This topic describes the pricing of Data Lake Analytics (DLA), including billing methods, billing examples, and preferential policies.
Billing based on the volume of scanned data
If you use DLA to perform association analysis on data in local or third-party data sources, you are charged based on the volume of scanned data.
Billing rules- Every TB of data that is scanned costs USD 4.
- Every GB of data that is scanned costs USD 0.004.
The minimum scanned data volume that the billing system bills is 32 MB. The billing system generates one bill per hour and deducts fees from your Alibaba Cloud account. To view the bills, log on to the DLA console, choose
in the top navigation bar, and then click Bills in the left-side navigation pane. Billing exampleYou store a CSV file of 1 TB and a JSON file of 1 TB in Object Storage Service (OSS), and you store a data table of 1 TB in an ApsaraDB RDS database.
You want to perform association analysis on data in OSS and the ApsaraDB RDS database.
The total volume of the data that needs to be scanned is 3 TB, with the cost of scanning
each TB of data being USD 4. In this case, the fee you need to pay is USD 12
.
To reduce costs, you can use the following methods to process the raw data before you use DLA to scan the data:
- Format conversion: You can convert the format of the raw data into a high-performance
data format.
DLA supports multiple high-performance data formats, such as Apache ORC, Apache Parquet, and Apache Avro. You can convert the format of your data into one of the preceding formats based on your business requirements. Then, you can use DLA to scan only the required columns.
- Data compression: You can compress the data to reduce the data size. We recommend that you compress the data into the Apache Parquet or Apache ORC format. Then, you can use DLA to scan the compressed data.
- Data partitioning: You can store the raw data in different partitions. Then, you can use DLA to scan the data in only some of the partitions.
For the preceding billing example, you can perform the following operations to reduce the data scan costs:
- Compress the 1 TB CSV file into a GZIP file. The size of the compressed file is 0.4 TB. Store the data of the GZIP file in different partitions and store the data you want to scan in the same partition. Then, DLA scans data only in this partition. This way, the volume of scanned data is reduced to 0.2 TB.
- Convert the 1 TB JSON file into the Apache ORC format. Then, DLA scans only 10% of the data by column. The volume of scanned data is reduced to 0.1 TB.
After format conversion, compression, and partitioning of the data, the total fee
you need to pay is USD 5.2
. The cost is reduced by USD 6.8.
Billing based on the number of CUs
- Basic specifications of a CU: One CU provides 1 vCPU and 4 GB of memory.
- Minimum CU Specifications: the CU specifications that you can keep and use for a long time. You are charged based on CU specifications.
- Maximum CU Specifications: the maximum CU specifications that you can use. Some elastic
resources are provided to meet your potential requirements for higher CU specifications.
You are charged for these elastic resources by using the pay-as-you-go method. You
can specify this parameter based on your business requirements.
Note If the required CU specifications exceed the value of Maximum CU Specifications, submit a ticket to apply for higher specifications.

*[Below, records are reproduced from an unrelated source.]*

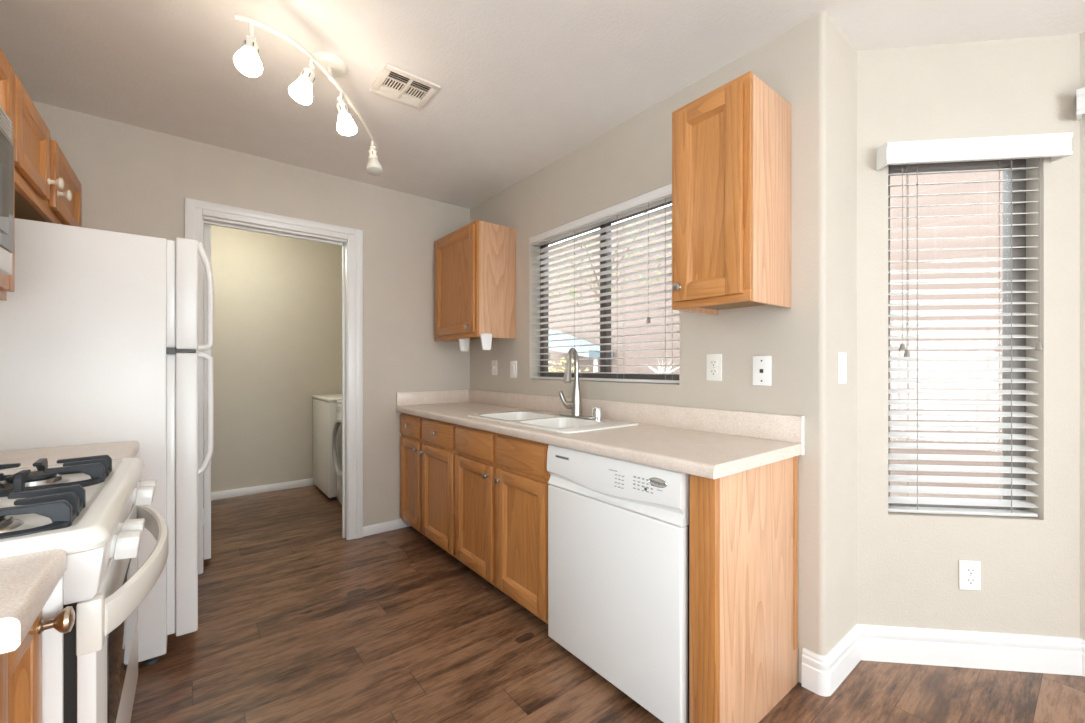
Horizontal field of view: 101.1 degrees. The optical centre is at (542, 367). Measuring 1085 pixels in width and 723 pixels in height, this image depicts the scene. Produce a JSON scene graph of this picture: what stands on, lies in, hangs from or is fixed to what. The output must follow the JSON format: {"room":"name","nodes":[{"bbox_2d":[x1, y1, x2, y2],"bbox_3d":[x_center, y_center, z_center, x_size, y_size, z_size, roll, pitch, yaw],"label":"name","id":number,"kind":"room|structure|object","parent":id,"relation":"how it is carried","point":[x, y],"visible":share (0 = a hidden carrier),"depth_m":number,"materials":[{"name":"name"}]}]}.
{"room":"kitchen","nodes":[
{"label":"kitchen","id":0,"kind":"room"},
{"bbox_2d":[32,101,469,525],"bbox_3d":[-1.619,-0.052,2.895,2.570,2.465,0.120,0,0,-38],"label":"wall","id":1,"kind":"structure","parent":0,"point":[133,179],"depth_m":3.07,"materials":[{"name":"paint"}]},
{"bbox_2d":[203,224,210,559],"bbox_3d":[-2.242,0.147,2.961,0.047,2.005,0.773,0,0,-38],"label":"door","id":2,"kind":"structure","parent":1,"relation":"in","point":[206,228],"depth_m":2.67,"materials":[{"name":"white paint"}]},
{"bbox_2d":[185,198,362,573],"bbox_3d":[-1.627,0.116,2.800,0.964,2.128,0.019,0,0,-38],"label":"trim","id":3,"kind":"structure","parent":1,"relation":"attached to","point":[194,209],"depth_m":3.04,"materials":[{"name":"white paint"}]},
{"bbox_2d":[363,518,409,536],"bbox_3d":[-1.115,1.145,3.209,0.348,0.070,0.012,0,0,-38],"label":"baseboard","id":4,"kind":"structure","parent":1,"relation":"attached to","point":[377,528],"depth_m":3.19,"materials":[{"name":"white paint"}]},
{"bbox_2d":[203,224,341,491],"bbox_3d":[-2.655,-0.052,4.237,2.610,2.465,0.100,0,0,-38],"label":"wall","id":5,"kind":"structure","parent":0,"point":[277,346],"depth_m":4.23,"materials":[{"name":"paint"}]},
{"bbox_2d":[211,478,314,499],"bbox_3d":[-2.648,1.144,4.171,2.540,0.072,0.012,0,0,-38],"label":"baseboard","id":6,"kind":"structure","parent":5,"relation":"attached to","point":[231,493],"depth_m":4.17,"materials":[{"name":"white paint"}]},
{"bbox_2d":[0,0,1084,208],"bbox_3d":[0.339,-1.335,1.160,3.730,0.100,8.700,0,0,-38],"label":"ceiling","id":7,"kind":"structure","parent":0,"point":[525,85],"depth_m":1.87,"materials":[{"name":"paint"}]},
{"bbox_2d":[234,14,382,175],"bbox_3d":[-0.885,-1.132,1.917,0.184,0.307,0.975,0,0,9],"label":"track light","id":8,"kind":"object","parent":7,"relation":"attached to","point":[247,61],"visible":1,"depth_m":1.69,"materials":[{"name":"white metal"}]},
{"bbox_2d":[241,38,257,54],"bbox_3d":[-0.987,-1.073,1.506,0.051,0.063,0.061,0,0,-38],"label":"socket","id":9,"kind":"object","parent":8,"relation":"attached to","point":[248,43],"depth_m":1.49,"materials":[{"name":"white metal"}]},
{"bbox_2d":[298,68,314,85],"bbox_3d":[-0.891,-1.096,1.689,0.058,0.060,0.049,0,0,-38],"label":"socket","id":10,"kind":"object","parent":8,"relation":"attached to","point":[307,77],"depth_m":1.67,"materials":[{"name":"white metal"}]},
{"bbox_2d":[337,102,349,115],"bbox_3d":[-0.849,-1.095,1.906,0.053,0.058,0.053,0,0,-38],"label":"socket","id":11,"kind":"object","parent":8,"relation":"attached to","point":[342,108],"depth_m":1.89,"materials":[{"name":"white metal"}]},
{"bbox_2d":[368,149,377,158],"bbox_3d":[-0.876,-1.095,2.311,0.049,0.058,0.054,0,0,-38],"label":"socket","id":12,"kind":"object","parent":8,"relation":"attached to","point":[372,153],"depth_m":2.29,"materials":[{"name":"white metal"}]},
{"bbox_2d":[370,63,439,109],"bbox_3d":[-0.632,-1.279,2.050,0.246,0.012,0.232,0,0,-38],"label":"ceiling vent","id":13,"kind":"object","parent":7,"relation":"in","point":[394,83],"visible":1,"depth_m":2.04,"materials":[{"name":"beige metal"}]},
{"bbox_2d":[130,485,1084,722],"bbox_3d":[0.339,1.210,1.160,3.730,0.060,8.700,0,0,-38],"label":"floor","id":14,"kind":"structure","parent":0,"point":[299,621],"depth_m":1.79,"materials":[{"name":"brown wood"}]},
{"bbox_2d":[0,606,74,722],"bbox_3d":[-0.910,0.752,0.427,0.617,0.856,0.229,0,0,-38],"label":"base cabinet","id":15,"kind":"object","parent":14,"relation":"on","point":[21,668],"visible":0.71,"depth_m":0.64,"materials":[{"name":"brown wood"}]},
{"bbox_2d":[0,549,66,653],"bbox_3d":[-0.912,0.253,0.419,0.607,0.140,0.244,0,0,-38],"label":"countertop","id":16,"kind":"structure","parent":15,"relation":"on","point":[27,581],"depth_m":0.58,"materials":[{"name":"beige laminate"}]},
{"bbox_2d":[0,455,168,722],"bbox_3d":[-1.176,0.703,0.856,0.703,0.954,0.768,0,0,-38],"label":"gas range","id":17,"kind":"object","parent":14,"relation":"on","point":[94,509],"visible":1,"depth_m":0.79,"materials":[{"name":"white metal"}]},
{"bbox_2d":[0,458,143,557],"bbox_3d":[-1.201,0.280,0.836,0.639,0.032,0.768,0,0,-38],"label":"cooktop","id":18,"kind":"object","parent":17,"relation":"in","point":[88,531],"depth_m":0.80,"materials":[{"name":"white metal"}]},
{"bbox_2d":[0,218,213,664],"bbox_3d":[-1.932,0.328,1.920,0.812,1.704,0.771,0,0,-38],"label":"refrigerator","id":19,"kind":"object","parent":14,"relation":"on","point":[99,328],"visible":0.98,"depth_m":1.70,"materials":[{"name":"metal"}]},
{"bbox_2d":[312,394,341,499],"bbox_3d":[-1.800,0.670,4.381,0.710,1.020,0.662,0,0,-38],"label":"washing machine","id":20,"kind":"object","parent":14,"relation":"on","point":[324,406],"visible":0.34,"depth_m":4.03,"materials":[{"name":"grey plastic"}]},
{"bbox_2d":[332,400,341,504],"bbox_3d":[-1.369,0.735,3.848,0.734,0.890,0.665,0,0,-38],"label":"dryer","id":21,"kind":"object","parent":14,"relation":"on","point":[337,430],"visible":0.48,"depth_m":3.71,"materials":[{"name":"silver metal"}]},
{"bbox_2d":[400,412,465,565],"bbox_3d":[-0.566,0.752,3.100,0.616,0.856,0.861,0,0,-38],"label":"base cabinet","id":22,"kind":"object","parent":14,"relation":"on","point":[428,452],"visible":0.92,"depth_m":2.87,"materials":[{"name":"brown wood"}]},
{"bbox_2d":[396,390,804,478],"bbox_3d":[-0.048,0.253,2.453,0.611,0.145,2.520,0,0,-38],"label":"countertop","id":23,"kind":"structure","parent":22,"relation":"on","point":[702,442],"depth_m":1.85,"materials":[{"name":"beige laminate"}]},
{"bbox_2d":[468,407,637,433],"bbox_3d":[0.020,0.326,2.361,0.484,0.231,0.870,0,0,-38],"label":"sink","id":24,"kind":"object","parent":23,"relation":"in","point":[541,420],"depth_m":2.33,"materials":[{"name":"white ceramic"}]},
{"bbox_2d":[558,348,591,418],"bbox_3d":[0.139,0.084,2.411,0.180,0.377,0.260,0,0,-38],"label":"kitchen faucet","id":25,"kind":"object","parent":23,"relation":"on","point":[574,405],"visible":0.91,"depth_m":2.43,"materials":[{"name":"silver metal"}]},
{"bbox_2d":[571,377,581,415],"bbox_3d":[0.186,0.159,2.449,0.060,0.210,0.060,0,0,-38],"label":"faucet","id":26,"kind":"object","parent":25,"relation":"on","point":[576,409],"depth_m":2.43,"materials":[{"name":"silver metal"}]},
{"bbox_2d":[455,424,550,624],"bbox_3d":[-0.028,0.752,2.420,0.616,0.856,0.868,0,0,-38],"label":"base cabinet","id":27,"kind":"object","parent":14,"relation":"on","point":[501,480],"visible":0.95,"depth_m":2.18,"materials":[{"name":"brown wood"}]},
{"bbox_2d":[547,444,688,722],"bbox_3d":[0.437,0.753,1.806,0.553,0.853,0.656,0,0,-38],"label":"dishwasher","id":28,"kind":"object","parent":14,"relation":"on","point":[618,529],"visible":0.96,"depth_m":1.56,"materials":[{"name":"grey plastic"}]},
{"bbox_2d":[609,469,623,488],"bbox_3d":[0.263,0.397,1.587,0.007,0.056,0.072,0,0,-38],"label":"print","id":29,"kind":"object","parent":28,"relation":"attached to","point":[616,476],"depth_m":1.59},
{"bbox_2d":[633,476,661,493],"bbox_3d":[0.348,0.393,1.480,0.006,0.042,0.119,0,0,-38],"label":"print","id":30,"kind":"object","parent":28,"relation":"attached to","point":[641,484],"depth_m":1.48},
{"bbox_2d":[689,456,797,722],"bbox_3d":[0.707,0.752,1.526,0.572,0.856,0.090,0,0,-38],"label":"end panel","id":31,"kind":"object","parent":14,"relation":"on","point":[743,526],"visible":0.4,"depth_m":1.42,"materials":[{"name":"brown wood"}]},
{"bbox_3d":[-1.637,0.752,1.318,0.581,0.856,0.522,0,0,-38],"label":"base cabinet","id":32,"kind":"object","parent":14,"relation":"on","visible":0},
{"bbox_2d":[0,441,138,468],"bbox_3d":[-1.629,0.253,1.325,0.607,0.140,0.529,0,0,-38],"label":"countertop","id":33,"kind":"structure","parent":32,"relation":"on","point":[128,449],"depth_m":1.48,"materials":[{"name":"beige laminate"}]},
{"bbox_2d":[470,30,788,414],"bbox_3d":[0.196,-0.052,2.759,0.150,2.465,2.585,0,0,-38],"label":"wall","id":34,"kind":"structure","parent":0,"point":[632,159],"depth_m":2.25,"materials":[{"name":"paint"}]},
{"bbox_2d":[435,220,515,342],"bbox_3d":[-0.526,-0.582,3.257,0.363,0.768,0.643,0,0,-38],"label":"upper cabinet","id":35,"kind":"object","parent":34,"relation":"attached to","point":[475,263],"visible":1,"depth_m":3.05,"materials":[{"name":"brown wood"}]},
{"bbox_2d":[459,333,491,350],"bbox_3d":[-0.462,-0.165,3.036,0.083,0.109,0.324,0,0,-38],"label":"paper towel holder","id":36,"kind":"object","parent":35,"relation":"attached to","point":[486,339],"visible":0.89,"depth_m":2.92,"materials":[{"name":"white plastic"}]},
{"bbox_2d":[492,360,496,374],"bbox_3d":[-0.362,0.006,3.331,0.016,0.110,0.072,0,0,-38],"label":"light switch","id":37,"kind":"object","parent":34,"relation":"attached to","point":[494,363],"visible":1,"depth_m":3.33,"materials":[{"name":"white plastic"}]},
{"bbox_2d":[510,361,516,377],"bbox_3d":[-0.207,0.016,3.138,0.012,0.120,0.080,0,0,-38],"label":"wall outlet","id":38,"kind":"object","parent":34,"relation":"attached to","point":[513,364],"visible":1,"depth_m":3.13,"materials":[{"name":"white plastic"}]},
{"bbox_2d":[396,390,800,443],"bbox_3d":[-0.049,0.233,2.456,0.609,0.100,2.514,0,0,-38],"label":"backsplash","id":39,"kind":"structure","parent":34,"relation":"attached to","point":[786,428],"depth_m":2.18,"materials":[{"name":"beige laminate"}]},
{"bbox_2d":[541,201,678,383],"bbox_3d":[0.357,-0.395,2.601,0.053,0.952,1.166,0,0,-38],"label":"window","id":40,"kind":"structure","parent":34,"relation":"in","point":[544,369],"depth_m":2.57,"materials":[{"name":"brown metal"}]},
{"bbox_2d":[529,183,678,383],"bbox_3d":[0.301,-0.397,2.557,0.073,0.949,1.164,0,0,-38],"label":"window blind","id":41,"kind":"object","parent":40,"relation":"attached to","point":[659,196],"visible":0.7,"depth_m":2.46,"materials":[{"name":"white plastic"}]},
{"bbox_2d":[707,354,721,380],"bbox_3d":[0.744,0.002,1.937,0.009,0.116,0.072,0,0,-38],"label":"wall outlet","id":42,"kind":"object","parent":34,"relation":"attached to","point":[714,361],"visible":1,"depth_m":1.93,"materials":[{"name":"white plastic"}]},
{"bbox_2d":[710,369,716,374],"bbox_3d":[0.743,0.021,1.936,0.004,0.029,0.034,0,0,-38],"label":"receptacle","id":43,"kind":"object","parent":42,"relation":"attached to","point":[712,371],"depth_m":1.93,"materials":[{"name":"white plastic"}]},
{"bbox_2d":[710,360,716,365],"bbox_3d":[0.743,-0.018,1.936,0.004,0.029,0.034,0,0,-38],"label":"receptacle","id":44,"kind":"object","parent":42,"relation":"attached to","point":[712,362],"depth_m":1.93,"materials":[{"name":"white plastic"}]},
{"bbox_2d":[672,71,790,314],"bbox_3d":[0.705,-0.609,1.701,0.363,0.770,0.310,0,0,-38],"label":"upper cabinet","id":45,"kind":"object","parent":34,"relation":"attached to","point":[731,144],"visible":1,"depth_m":1.59,"materials":[{"name":"brown wood"}]},
{"bbox_2d":[753,356,770,385],"bbox_3d":[0.872,0.015,1.776,0.008,0.118,0.074,0,0,-38],"label":"phone jack","id":46,"kind":"object","parent":34,"relation":"attached to","point":[761,364],"visible":1,"depth_m":1.77,"materials":[{"name":"plastic"}]},
{"bbox_2d":[789,12,856,682],"bbox_3d":[1.111,-0.052,1.758,0.345,2.465,0.120,0,0,-38],"label":"wall","id":47,"kind":"structure","parent":0,"point":[822,61],"depth_m":1.66,"materials":[{"name":"paint"}]},
{"bbox_2d":[838,352,846,383],"bbox_3d":[1.147,0.004,1.703,0.076,0.120,0.012,0,0,-38],"label":"light switch","id":48,"kind":"object","parent":47,"relation":"attached to","point":[842,357],"visible":1,"depth_m":1.69,"materials":[{"name":"plastic"}]},
{"bbox_2d":[802,624,1084,696],"bbox_3d":[1.566,1.111,1.699,1.215,0.137,0.218,0,0,1],"label":"baseboard","id":49,"kind":"structure","parent":47,"relation":"attached to","point":[822,675],"depth_m":1.74,"materials":[{"name":"white paint"}]},
{"bbox_2d":[857,34,1079,637],"bbox_3d":[1.681,-0.052,1.835,0.799,2.465,0.140,0,0,7],"label":"wall","id":50,"kind":"structure","parent":0,"point":[908,563],"depth_m":1.76,"materials":[{"name":"paint"}]},
{"bbox_2d":[888,159,1025,509],"bbox_3d":[1.681,-0.140,1.858,0.556,1.467,0.045,0,0,7],"label":"window","id":51,"kind":"structure","parent":50,"relation":"in","point":[1016,163],"depth_m":1.82,"materials":[{"name":"metal"}]},
{"bbox_2d":[876,132,1072,516],"bbox_3d":[1.665,-0.144,1.764,0.637,1.467,0.138,0,0,7],"label":"window blind","id":52,"kind":"object","parent":51,"relation":"attached to","point":[1057,146],"visible":0.86,"depth_m":1.79,"materials":[{"name":"white plastic"}]},
{"bbox_2d":[959,560,980,589],"bbox_3d":[1.686,0.822,1.760,0.076,0.114,0.009,0,0,7],"label":"wall outlet","id":53,"kind":"object","parent":50,"relation":"attached to","point":[969,571],"visible":1,"depth_m":1.76,"materials":[{"name":"plastic"}]},
{"bbox_2d":[966,577,975,584],"bbox_3d":[1.686,0.842,1.758,0.034,0.029,0.004,0,0,7],"label":"receptacle","id":54,"kind":"object","parent":53,"relation":"attached to","point":[969,580],"depth_m":1.76,"materials":[{"name":"plastic"}]},
{"bbox_2d":[966,567,975,574],"bbox_3d":[1.686,0.802,1.758,0.034,0.029,0.004,0,0,7],"label":"receptacle","id":55,"kind":"object","parent":53,"relation":"attached to","point":[969,570],"depth_m":1.76,"materials":[{"name":"plastic"}]},
{"bbox_2d":[1080,32,1084,638],"bbox_3d":[3.230,-0.052,0.365,0.140,2.465,3.565,0,0,-38],"label":"wall","id":56,"kind":"structure","parent":0,"point":[1082,35],"depth_m":1.71,"materials":[{"name":"paint"}]},
{"bbox_2d":[1076,87,1084,119],"bbox_3d":[2.662,-0.997,0.907,0.076,0.101,2.021,0,0,-38],"label":"window valance","id":57,"kind":"object","parent":56,"relation":"attached to","point":[1080,93],"visible":1,"depth_m":1.67,"materials":[{"name":"white paint"}]},
{"bbox_3d":[-1.085,-0.052,0.066,0.100,2.465,8.450,0,0,-38],"label":"wall","id":58,"kind":"structure","parent":0,"visible":0},
{"bbox_2d":[0,106,13,274],"bbox_3d":[-1.285,-0.433,0.729,0.404,0.397,0.767,0,0,-38],"label":"microwave","id":59,"kind":"object","parent":58,"relation":"attached to","point":[6,125],"visible":1,"depth_m":1.11,"materials":[{"name":"white plastic"}]},
{"bbox_2d":[0,48,14,300],"bbox_3d":[-1.669,-0.570,1.157,0.334,0.730,0.346,0,0,-38],"label":"upper cabinet","id":60,"kind":"object","parent":58,"relation":"attached to","point":[7,74],"visible":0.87,"depth_m":1.34,"materials":[{"name":"brown wood"}]},
{"bbox_2d":[15,76,81,226],"bbox_3d":[-2.102,-0.768,1.736,0.375,0.333,1.095,0,0,-38],"label":"upper cabinet","id":61,"kind":"object","parent":58,"relation":"attached to","point":[47,188],"visible":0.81,"depth_m":1.68,"materials":[{"name":"brown wood"}]},
{"label":"outside","id":62,"kind":"structure","parent":0,"visible":0},
{"bbox_2d":[890,481,1002,499],"bbox_3d":[3.327,1.380,10.279,14.030,0.100,36.000,0,0,-38],"label":"ground","id":63,"kind":"structure","parent":62,"point":[895,483],"depth_m":4.66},
{"bbox_2d":[549,357,588,371],"bbox_3d":[0.284,0.585,6.591,0.643,1.499,1.470,0,0,-38],"label":"shrub","id":64,"kind":"object","parent":63,"relation":"on","point":[572,368],"visible":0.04,"depth_m":6.55,"materials":[{"name":"green plant"}]},
{"bbox_2d":[549,330,612,371],"bbox_3d":[0.619,0.255,9.254,0.650,2.150,1.650,0,0,-38],"label":"awning","id":65,"kind":"object","parent":63,"relation":"on","point":[566,336],"visible":0.29,"depth_m":8.95,"materials":[{"name":"blue paint"}]},
{"bbox_2d":[551,208,671,304],"bbox_3d":[1.031,-0.628,7.426,1.428,3.918,3.417,0,0,-38],"label":"tree","id":66,"kind":"object","parent":63,"relation":"on","point":[596,277],"visible":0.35,"depth_m":7.32,"materials":[{"name":"green plant"}]},
{"bbox_2d":[648,355,678,372],"bbox_3d":[1.807,0.541,6.731,0.711,1.578,0.749,0,0,-38],"label":"fan palm","id":67,"kind":"object","parent":63,"relation":"on","point":[660,369],"visible":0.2,"depth_m":6.79,"materials":[{"name":"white plant"}]},
{"bbox_2d":[549,169,1002,495],"bbox_3d":[2.194,-0.720,8.109,0.300,4.100,30.000,0,0,-38],"label":"wall","id":68,"kind":"structure","parent":63,"relation":"on","point":[994,175],"depth_m":5.09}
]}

The type of billing methods are supported for billing based on the number of CUs: pay-as-you-go.
Pay-as-you-go
This billing method allows you to pay after use. The following description explains the billing method:
- The DLA serverless SQL engine is used for interactive analysis and does not require elastic resources. In this case, the value of the Maximum CU Specifications parameter is the same as that of the Minimum CU Specifications parameter. The minimum values of both parameters are 8 Cores, 32 GB. In this case, you are charged based on the CU amount specified by Minimum CU Specifications.
- The DLA serverless Spark engine can provide job-level elasticity. Therefore, no long-term resources need to be held for the establishment of virtual clusters (VCs), and the value of Minimum CU Specifications can be set to 0 Cores, 0 GB. In this case, you are charged based on the number of CUs that you used.
- DLA serverless Spark engine: If you have used four CUs to compute resources for three
minutes, the fee you need to pay is USD
0.01
based on the billing rule for the DLA serverless Spark engine. - DLA serverless SQL engine: If you have used eight CUs to compute resources for three
minutes, the fee you need to pay is USD
0.02
based on the billing rule for the DLA serverless SQL engine.
Others
The metadata crawling feature helps you establish a metadata system that centers on OSS storage (DLA storage). This feature reduces the costs of metadata construction and is free of charge.